(photo courtesy of thefost)
When my father was alive, he considered himself to be the luckiest guy and said so many times. Through what he considered a real stroke of luck, he ended up going to medical school in Scotland. Looking at what was going on at the time, the chances of that happening were pretty slim: It was 1938. My grandfather had gone into bankruptcy and lost his business. My father was not a very good student. He had a lead on going to the University of Minnesota and trying to get into the medical school there, but it was only a shot – he could get out there and be refused and would have to go home, a waste of a train ticket. He was working for the summer in the Catskills in a terrible hotel and had basically resigned himself to going back to New York, enrolling at City College to get a high school biology teaching certification and giving up. At the end of the summer, his father called him to tell him that they’d just gotten a telegram from a medical college (a prep school really, one of those places where regular medical students who were not doing well could go for extra tutoring to get through the boards) in Glasgow, saying that if my father could get there by the first week in September, he’d have a place. My grandfather, who goodness only knows was coarse, illiterate in about 5 different languages, and generally a nasty SOB, asked him if he really wanted to do it. My father said yes but there was no way to get everything done – a passport, clothes, a ship fare, especially with my grandfather’s situation. “F**k you – if you want it, go do it – we’ll find a way.”

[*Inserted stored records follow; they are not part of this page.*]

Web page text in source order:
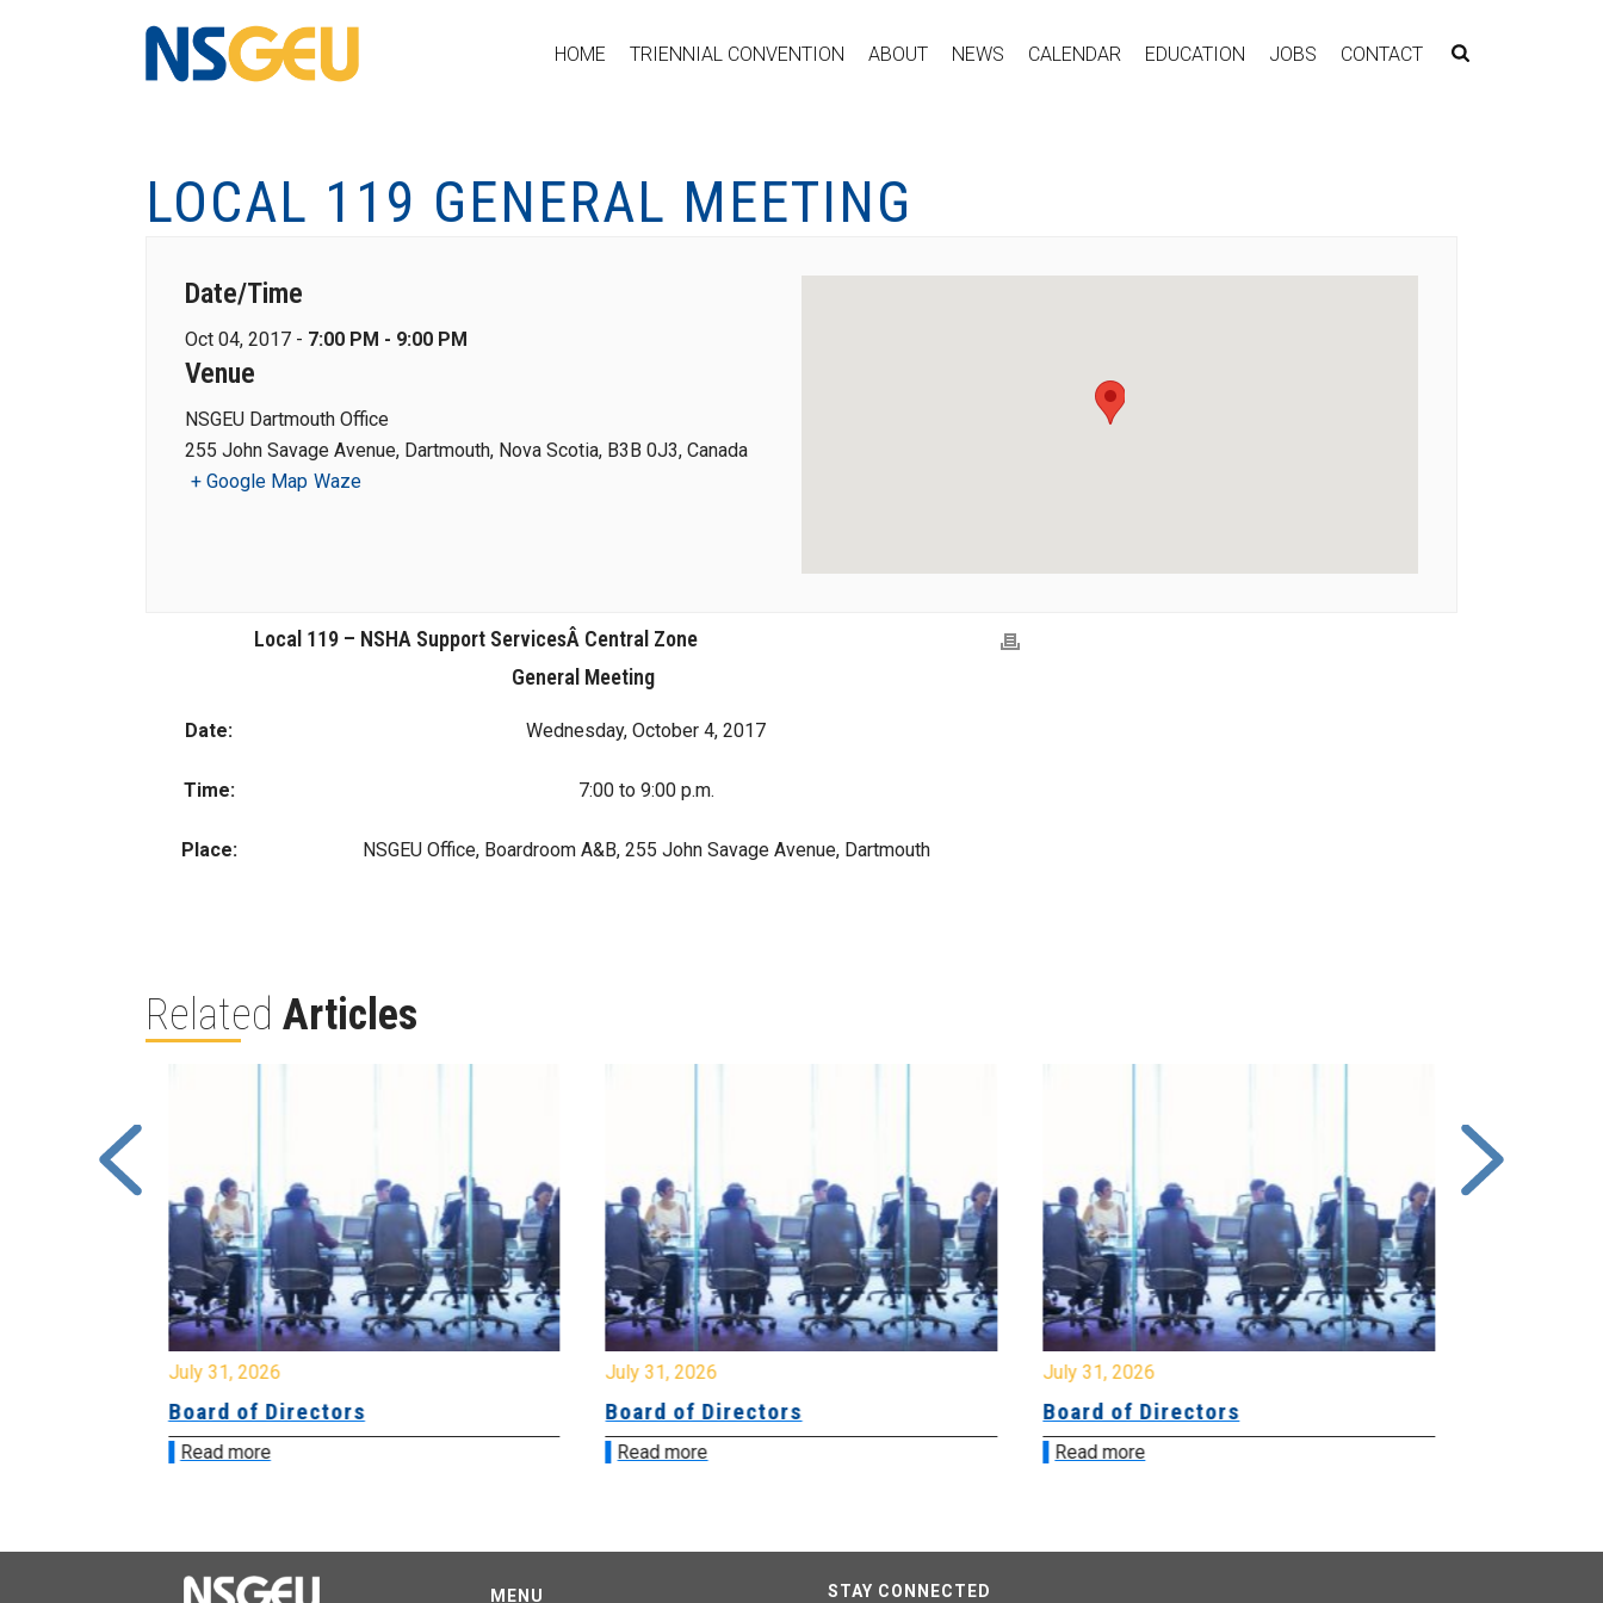
HOME TRIENNIAL CONVENTION ABOUT NEWS CALENDAR EDUCATION JOBS CONTACT
LOCAL 119 GENERAL MEETING
Date/Time
Oct 04, 2017 - 7:00 PM - 9:00 PM
Venue
NSGEU Dartmouth Office
255 John Savage Avenue, Dartmouth, Nova Scotia, B3B 0J3, Canada
+ Google Map Waze
Local 119 – NSHA Support ServicesÂ Central Zone
General Meeting
Date: Wednesday, October 4, 2017
Time: 7:00 to 9:00 p.m.
Place: NSGEU Office, Boardroom A&B, 255 John Savage Avenue, Dartmouth
Related Articles
July 31, 2026
Board of Directors
Read more
July 31, 2026
Board of Directors
Read more
July 31, 2026
Board of Directors
Read more
MENU STAY CONNECTED
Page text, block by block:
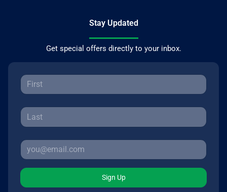
Stay Updated
Get special offers directly to your inbox.
Sign Up
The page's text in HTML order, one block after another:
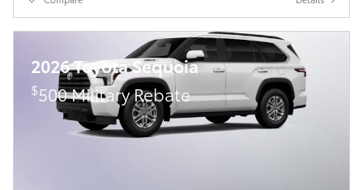
2026 Toyota Sequoia
$500 Military Rebate
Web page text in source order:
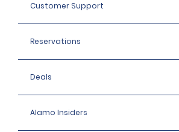
Customer Support
Reservations
Deals
Alamo Insiders
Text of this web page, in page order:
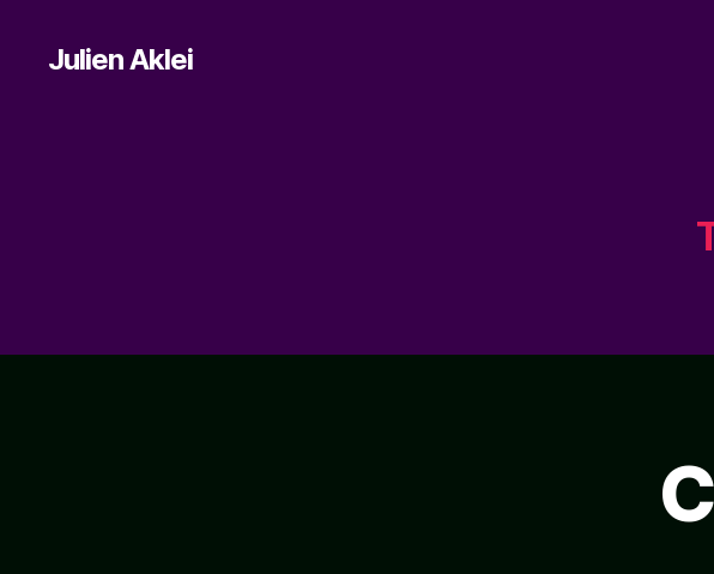
Julien Aklei
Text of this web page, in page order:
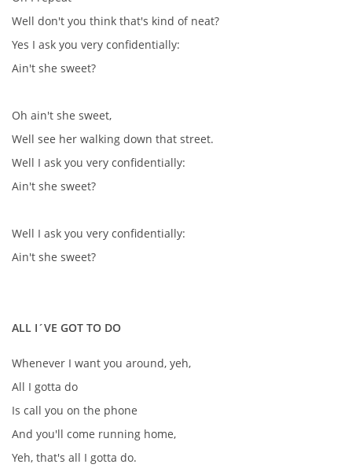
KALENDÁŘ 1971 - 79
KONCERTY 1957 - 1964
SPOLUPRÁCE NA JINÝCH PROJEKTECH
VIDEA
Well don't you think that's kind of neat?
Yes I ask you very confidentially:
Ain't she sweet?
Oh ain't she sweet,
Well see her walking down that street.
Well I ask you very confidentially:
Ain't she sweet?
Well I ask you very confidentially:
Ain't she sweet?
ALL I´VE GOT TO DO
Whenever I want you around, yeh,
All I gotta do
Is call you on the phone
And you'll come running home,
Yeh, that's all I gotta do.
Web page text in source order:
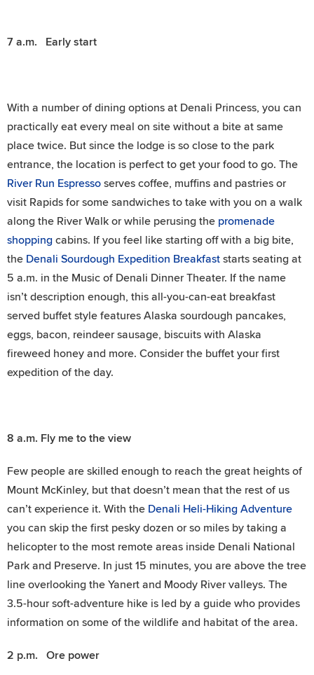
7 a.m. Early start
With a number of dining options at Denali Princess, you can
practically eat every meal on site without a bite at same
place twice. But since the lodge is so close to the park
entrance, the location is perfect to get your food to go. The
River Run Espresso serves coffee, muffins and pastries or
visit Rapids for some sandwiches to take with you on a walk
along the River Walk or while perusing the promenade
shopping cabins. If you feel like starting off with a big bite,
the Denali Sourdough Expedition Breakfast starts seating at
5 a.m. in the Music of Denali Dinner Theater. If the name
isn’t description enough, this all-you-can-eat breakfast
served buffet style features Alaska sourdough pancakes,
eggs, bacon, reindeer sausage, biscuits with Alaska
fireweed honey and more. Consider the buffet your first
expedition of the day.
8 a.m. Fly me to the view
Few people are skilled enough to reach the great heights of
Mount McKinley, but that doesn’t mean that the rest of us
can’t experience it. With the Denali Heli-Hiking Adventure
you can skip the first pesky dozen or so miles by taking a
helicopter to the most remote areas inside Denali National
Park and Preserve. In just 15 minutes, you are above the tree
line overlooking the Yanert and Moody River valleys. The
3.5-hour soft-adventure hike is led by a guide who provides
information on some of the wildlife and habitat of the area.
2 p.m. Ore power
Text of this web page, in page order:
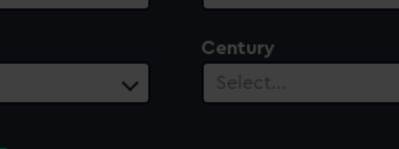
Century
Select…
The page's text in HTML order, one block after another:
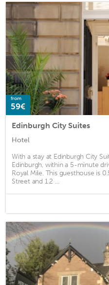
from
59€
Edinburgh City Suites
Hotel
With a stay at Edinburgh City
Edinburgh, within a 5-minute
Royal Mile. This guesthouse is
Street and 1.2 ...
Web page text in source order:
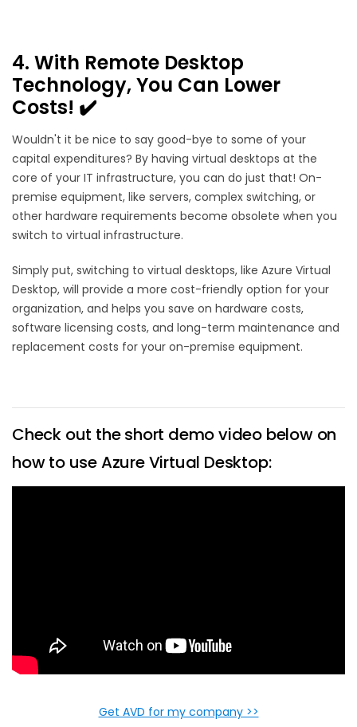
4. With Remote Desktop
Technology, You Can Lower
Costs! ✔️
Wouldn't it be nice to say good-bye to some of your
capital expenditures? By having virtual desktops at the
core of your IT infrastructure, you can do just that! On-
premise equipment, like servers, complex switching, or
other hardware requirements become obsolete when you
switch to virtual infrastructure.
Simply put, switching to virtual desktops, like Azure Virtual
Desktop, will provide a more cost-friendly option for your
organization, and helps you save on hardware costs,
software licensing costs, and long-term maintenance and
replacement costs for your on-premise equipment.
Check out the short demo video below on
how to use Azure Virtual Desktop:
Get AVD for my company >>
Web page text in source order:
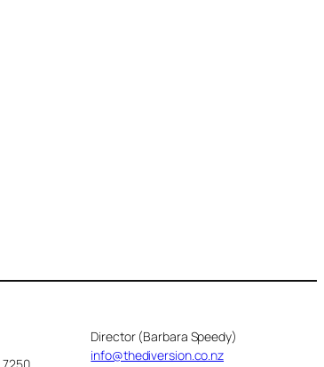
Director (Barbara Speedy)
info@thediversion.co.nz
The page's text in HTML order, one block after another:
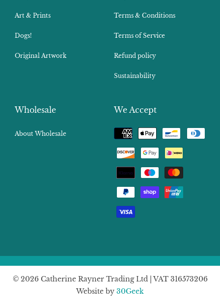
Art & Prints
Dogs!
Original Artwork
Terms & Conditions
Terms of Service
Refund policy
Sustainability
Wholesale
About Wholesale
We Accept
Payment
methods
© 2026 Catherine Rayner Trading Ltd | VAT 316573206
Website by 30Geek
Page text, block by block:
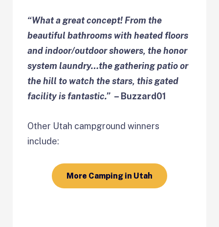
“What a great concept! From the
beautiful bathrooms with heated floors
and indoor/outdoor showers, the honor
system laundry…the gathering patio or
the hill to watch the stars, this gated
facility is fantastic.” – Buzzard01
Other Utah campground winners
include:
More Camping in Utah
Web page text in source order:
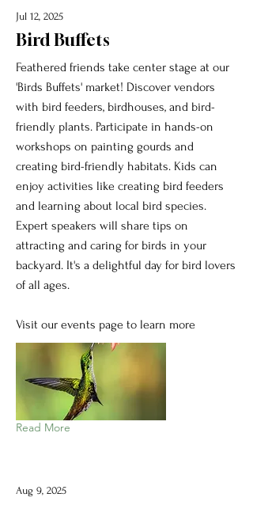
Jul 12, 2025
Bird Buffets
Feathered friends take center stage at our
'Birds Buffets' market! Discover vendors
with bird feeders, birdhouses, and bird-
friendly plants. Participate in hands-on
workshops on painting gourds and
creating bird-friendly habitats. Kids can
enjoy activities like creating bird feeders
and learning about local bird species.
Expert speakers will share tips on
attracting and caring for birds in your
backyard. It's a delightful day for bird lovers
of all ages.
Visit our events page to learn more
Read More
Aug 9, 2025
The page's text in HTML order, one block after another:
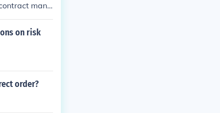
mana
on risk
order?
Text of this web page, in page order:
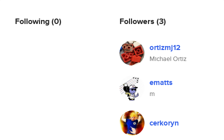
Following(0) Followers (3)
ortizmj12
Michael Ortiz
ematts
m
cerkoryn
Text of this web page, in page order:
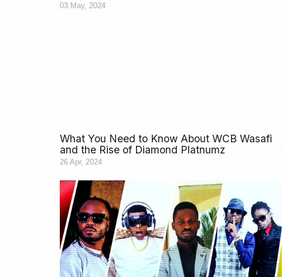
03 May, 2024
What You Need to Know About WCB Wasafi
and the Rise of Diamond Platnumz
26 Apr, 2024
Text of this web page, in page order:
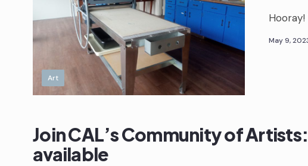
Art
May 9,
Join CAL’s Community of
available
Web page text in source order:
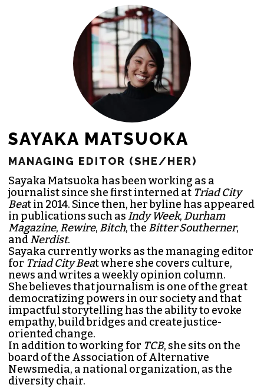
SAYAKA MATSUOKA
MANAGING EDITOR (SHE/HER)
Sayaka Matsuoka has been working as a
journalist since she first interned at Triad City
Beat in 2014. Since then, her byline has appeared
in publications such as Indy Week, Durham
Magazine, Rewire, Bitch, the Bitter Southerner,
andNerdist.
Sayaka currently works as the managing editor
for Triad City Beat where she covers culture,
news and writes a weekly opinion column.
She believes that journalism is one of the great
democratizing powers in our society and that
impactful storytelling has the ability to evoke
empathy, build bridges and create justice-
oriented change.
In addition to working for TCB, she sits on the
board of the Association of Alternative
Newsmedia, a national organization, as the
diversity chair.
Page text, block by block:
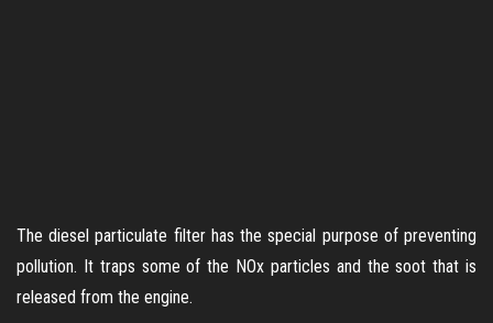
The diesel particulate filter has the special purpose of preventing
pollution. It traps some of the NOx particles and the soot that is
released from the engine.
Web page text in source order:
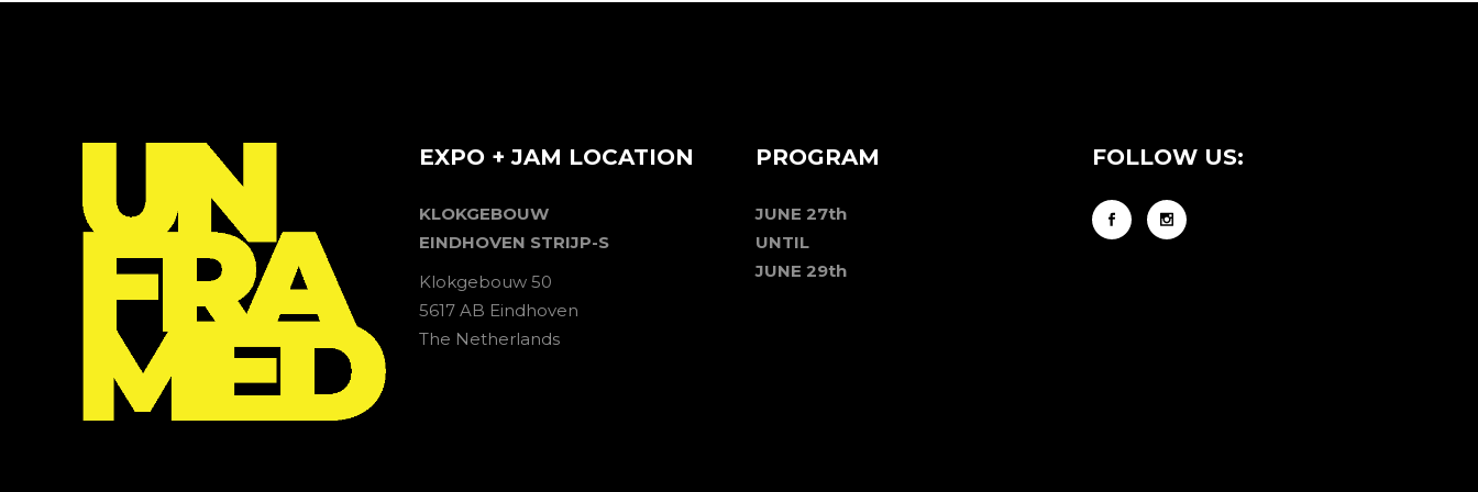
EXPO + JAM LOCATION
KLOKGEBOUW
EINDHOVEN STRIJP-S
Klokgebouw 50
5617 AB Eindhoven
The Netherlands
PROGRAM
JUNE 27th
UNTIL
JUNE 29th
FOLLOW US:
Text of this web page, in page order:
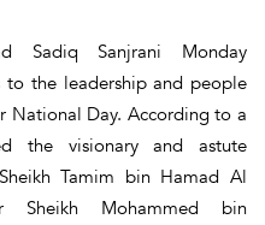
Sadiq Sanjrani Monday
to the leadership and people
National Day. According to a
the visionary and astute
Tamim bin Hamad Al
Sheikh Mohammed bin
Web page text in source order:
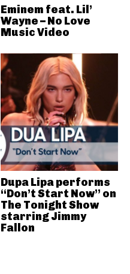
Eminem feat. Lil’
Wayne – No Love
Music Video
Dupa Lipa performs
“Don’t Start Now” on
The Tonight Show
starring Jimmy
Fallon
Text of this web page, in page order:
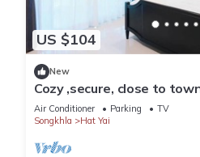
US $104
New
Cozy ,secure, close to
walking distance to
Air Conditioner Parking
TV
Songkhla
Hat Yai
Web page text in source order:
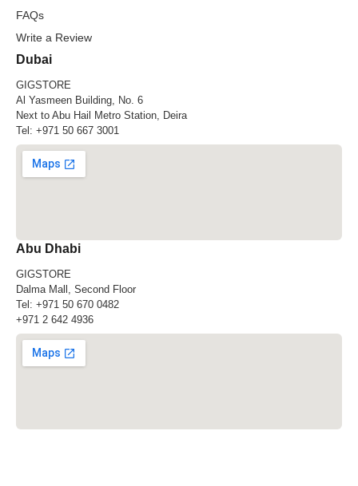
FAQs
Write a Review
Dubai
GIGSTORE
Al Yasmeen Building, No. 6
Next to Abu Hail Metro Station, Deira
Tel: +971 50 667 3001
Abu Dhabi
GIGSTORE
Dalma Mall, Second Floor
Tel: +971 50 670 0482
+971 2 642 4936
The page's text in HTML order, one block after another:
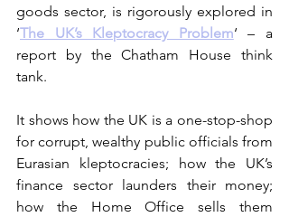
goods sector, is rigorously explored in
‘The UK’s Kleptocracy Problem‘ – a
report by the Chatham House think
tank.
It shows how the UK is a one-stop-shop
for corrupt, wealthy public officials from
Eurasian kleptocracies; how the UK’s
finance sector launders their money;
how the Home Office sells them
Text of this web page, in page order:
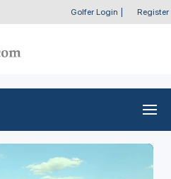
Golfer Login Register
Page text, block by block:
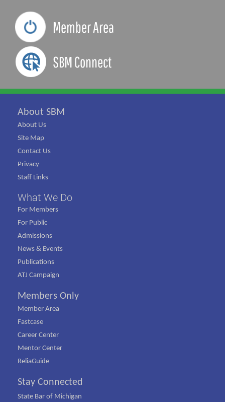
Member Area
SBM Connect
About SBM
About Us
Site Map
Contact Us
Privacy
Staff Links
What We Do
For Members
For Public
Admissions
News & Events
Publications
ATJ Campaign
Members Only
Member Area
Fastcase
Career Center
Mentor Center
ReliaGuide
Stay Connected
State Bar of Michigan
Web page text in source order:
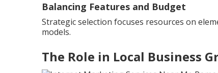
Balancing Features and Budget
Strategic selection focuses resources on
models.
The Role in Local Business
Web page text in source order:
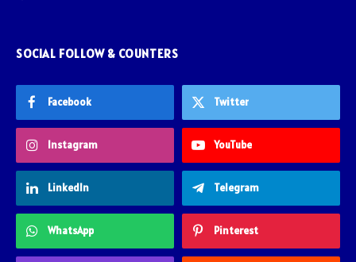
SOCIAL FOLLOW & COUNTERS
Facebook Twitter
Instagram YouTube
LinkedIn Telegram
WhatsApp Pinterest
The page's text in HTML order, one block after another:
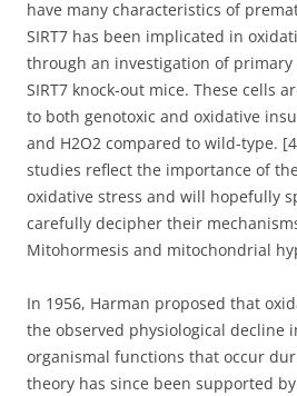
have many characteristics of
SIRT7 has been implicated in
through an investigation of primary
SIRT7 knock-out mice. These cells
to both genotoxic and oxidative
and H2O2 compared to wild-type.
studies reflect the importance of
oxidative stress and will hopefully
carefully decipher their
Mitohormesis and mitochondrial
In 1956, Harman proposed that
the observed physiological decline
organismal functions that occur
theory has since been supported
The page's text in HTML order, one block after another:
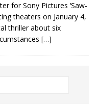
for Sony Pictures ‘Saw-
theaters on January 4,
thriller about six
[…]
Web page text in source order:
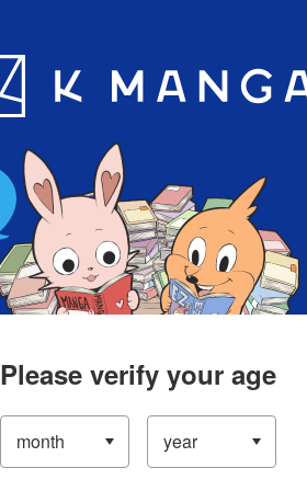
App
Please verify your age
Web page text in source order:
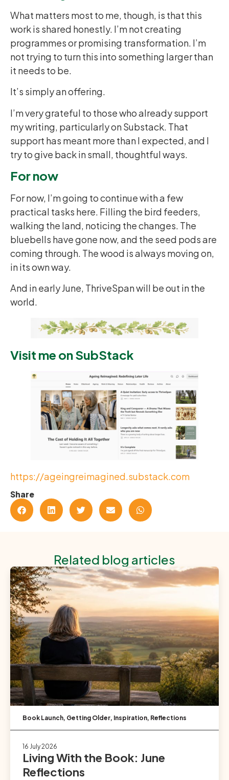
What matters most to me, though, is that this
work is shared honestly. I’m not creating
programmes or promising transformation. I’m
not trying to turn this into something larger than
it needs to be.
It’s simply an offering.
I’m very grateful to those who already support
my writing, particularly on Substack. That
support has meant more than I expected, and I
try to give back in small, thoughtful ways.
For now
For now, I’m going to continue with a few
practical tasks here. Filling the bird feeders,
walking the land, noticing the changes. The
bluebells have gone now, and the seed pods are
coming through. The wood is always moving on,
in its own way.
And in early June, ThriveSpan will be out in the
world.
Visit me on SubStack
https://ageingreimagined.substack.com
Share
Related blog articles
Book Launch, Getting Older, Inspiration, Reflections
16 July 2026
Living With the Book: June
Reflections
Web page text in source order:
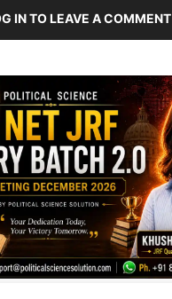
IN TO LEAVE A COMMENT

And my father gave his notice, jumped on the first train back to New York and he and his father spent the next two weeks running around Manhatten, with my grandfather pawning my grandmother’s diamond earrings, calling in every ‘marker’ he had to get paperwork done, a passport, a cheap ticket on what proved to be an old troop steamer, and basically threw my father on the boat to go off into the world. My father arrived in Glasgow the day before the Germans invaded Poland and he did not get back to the US for 6 years; in the meantime, he finished his degree, got his license to practice in Scotland, met and married my mother(and keeping it secret) and having what he described as the happiest time of his life.
Luck? No. Timing and being willing to take the risk.
Our IT work at my employment is done by a guy who started out at his company as a technician. It was a pretty small company then, just the owner and three techs. After a couple of years, our tech got married and he and his wife decided to have a baby. Soon after the happy event was announced, things started to go really sour at his company. The owner lacked, shall we say, communication skills. They were losing customers left and right. It’s not that the techs were not doing their jobs; as a matter of fact, some of the customers were coming to them and telling them to basically lock up the boss so that they would not have to deal with him. It was either that, or they would pull the contracts. The techs were desperate – by this time, all of them were married; one of them had bought a house. Our guy was going to become a father in a couple of months and because their boss was frankly a jerk, they were going to lose their jobs. They did the only thing they could think of – they ran around asking their in-laws and a friendly banker if they’d loan the guys money to buy out the owner. How they managed to convince this guy to take the money is beyond me, but he did. The company now has 50 employees.
Luck? No. Timing and being willing to take the risk. Yes, they already had customers and they knew that unlike the boss, they had the sort of communication skills to keep customers. But it was still a risk for three young guys.
Right now is very scary. Very. Very. Scary. But even in the very worst of times, there are opportunities around for people who can keep their heads straight. Those young guys could have taken the position that they had jobs….and allowed the company to fall apart around them and lose their jobs. But they did not. They decided the way to deal with the uncertainty was to get some control over their situations. They pooled their resources.
In terms of my father’s situation, he got a hand up from his father, but he also understood that this was his one chance and he allowed his passion and love carry him through.
Do you have something you have always wanted to do? Have you always wanted to have a business? Believe it or not, now is just as good a time as any to put in the work to do it. Find a need and fill it – fill your days with the best that you know how to do for your customers and yourself. And then you can do the one thing that will help the US economy – better than anything else.
When you grow enough to the point where it’s driving you crazy – make a job and hire someone else.
And THAT will help the US economy grow.
Aunt Toby,
I LOVE reading your blog.
You are very intelligent, have so much wisdom and always spot on!
Char aka/’krissyderic’
thank you, Char — Just trying to do my ‘bit’.